> _WHAT IS BEING ASKED_:
Reproduce the records in full. Alter nothing.
[[ DATASET RECORDS, beginning ]]
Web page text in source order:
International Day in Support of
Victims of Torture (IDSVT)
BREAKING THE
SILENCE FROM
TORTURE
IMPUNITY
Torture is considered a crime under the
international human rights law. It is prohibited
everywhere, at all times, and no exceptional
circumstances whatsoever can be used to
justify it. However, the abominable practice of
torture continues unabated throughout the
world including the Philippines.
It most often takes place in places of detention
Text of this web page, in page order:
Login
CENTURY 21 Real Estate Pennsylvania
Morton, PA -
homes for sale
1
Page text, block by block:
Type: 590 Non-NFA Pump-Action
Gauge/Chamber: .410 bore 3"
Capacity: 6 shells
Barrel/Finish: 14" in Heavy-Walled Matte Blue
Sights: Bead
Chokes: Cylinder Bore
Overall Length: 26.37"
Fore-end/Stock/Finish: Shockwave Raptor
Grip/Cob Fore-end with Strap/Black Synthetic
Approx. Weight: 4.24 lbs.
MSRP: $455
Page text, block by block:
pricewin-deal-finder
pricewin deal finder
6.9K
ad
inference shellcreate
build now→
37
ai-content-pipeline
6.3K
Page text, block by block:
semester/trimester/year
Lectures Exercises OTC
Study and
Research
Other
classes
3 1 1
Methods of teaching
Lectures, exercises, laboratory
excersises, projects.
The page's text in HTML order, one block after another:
[[ DATASET RECORDS, end ]]
> _OUTPUT OF THE TASK_:
Web page text in source order:
International Day in Support of
Victims of Torture (IDSVT)
BREAKING THE
SILENCE FROM
TORTURE
IMPUNITY
Torture is considered a crime under the
international human rights law. It is prohibited
everywhere, at all times, and no exceptional
circumstances whatsoever can be used to
justify it. However, the abominable practice of
torture continues unabated throughout the
world including the Philippines.
It most often takes place in places of detention
Text of this web page, in page order:
Login
CENTURY 21 Real Estate Pennsylvania
Morton, PA -
homes for sale
1
Page text, block by block:
Type: 590 Non-NFA Pump-Action
Gauge/Chamber: .410 bore 3"
Capacity: 6 shells
Barrel/Finish: 14" in Heavy-Walled Matte Blue
Sights: Bead
Chokes: Cylinder Bore
Overall Length: 26.37"
Fore-end/Stock/Finish: Shockwave Raptor
Grip/Cob Fore-end with Strap/Black Synthetic
Approx. Weight: 4.24 lbs.
MSRP: $455
Page text, block by block:
pricewin-deal-finder
pricewin deal finder
6.9K
ad
inference shellcreate
build now→
37
ai-content-pipeline
6.3K
Page text, block by block:
semester/trimester/year
Lectures Exercises OTC
Study and
Research
Other
classes
3 1 1
Methods of teaching
Lectures, exercises, laboratory
excersises, projects.
The page's text in HTML order, one block after another:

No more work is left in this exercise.